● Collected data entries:
+++++
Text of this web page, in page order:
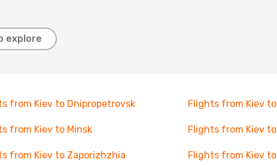
explore
from Kiev to Dnipropetrovsk Flights from Kiev
from Kiev to Minsk Flights from Kiev to
from Kiev to Zaporizhzhia Flights from Kiev
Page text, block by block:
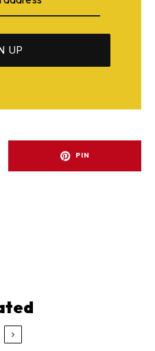
PIN
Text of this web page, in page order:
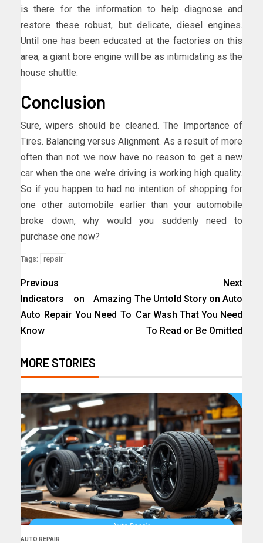
is there for the information to help diagnose and
restore these robust, but delicate, diesel engines.
Until one has been educated at the factories on this
area, a giant bore engine will be as intimidating as the
house shuttle.
Conclusion
Sure, wipers should be cleaned. The Importance of
Tires. Balancing versus Alignment. As a result of more
often than not we now have no reason to get a new
car when the one we’re driving is working high quality.
So if you happen to had no intention of shopping for
one other automobile earlier than your automobile
broke down, why would you suddenly need to
purchase one now?
Tags: repair
Previous
Indicators on Amazing
Auto Repair You Need To
Know
Next
The Untold Story on Auto
Car Wash That You Need
To Read or Be Omitted
MORE STORIES
AUTO REPAIR
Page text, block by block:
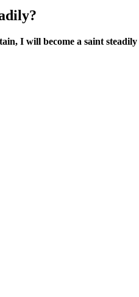
I will become a saint steadily
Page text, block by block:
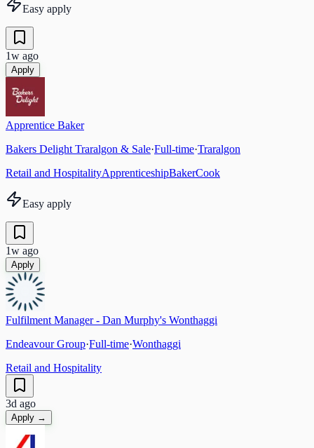
Easy apply
1w ago
Apply
Apprentice Baker
Bakers Delight Traralgon & Sale·Full-time·Traralgon
Retail and HospitalityApprenticeshipBakerCook
Easy apply
1w ago
Apply
Fulfilment Manager - Dan Murphy's Wonthaggi
Endeavour Group·Full-time·Wonthaggi
Retail and Hospitality
3d ago
Apply →
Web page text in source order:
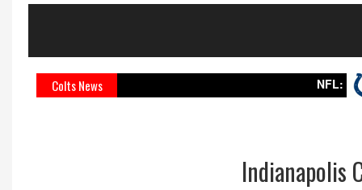
Colts News
Indianapolis
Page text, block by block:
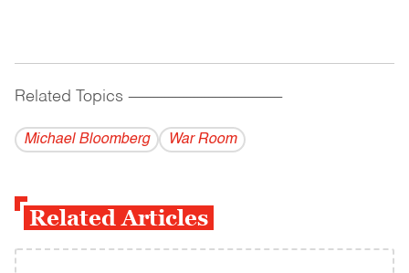
Related Topics ------------------------------------------
Michael Bloomberg War Room
Related Articles
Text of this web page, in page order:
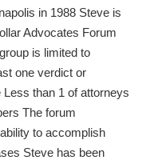
in 1988 Steve is
Advocates Forum
is limited to
one verdict or
than 1 of attorneys
The forum
to accomplish
Steve has been
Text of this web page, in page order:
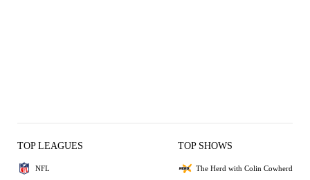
+++++
● Goal of the exercise:
Leave out every picture, and write out exactly the lines from the one with "Web page text" through the end of the records above, both ends included.

● Finished exercise:
Web page text in source order:
Colts News
Indianapolis
Page text, block by block:
Related Topics ------------------------------------------
Michael Bloomberg War Room
Related Articles
Text of this web page, in page order:
in 1988 Steve is
Advocates Forum
is limited to
one verdict or
than 1 of attorneys
The forum
to accomplish
Steve has been
Text of this web page, in page order:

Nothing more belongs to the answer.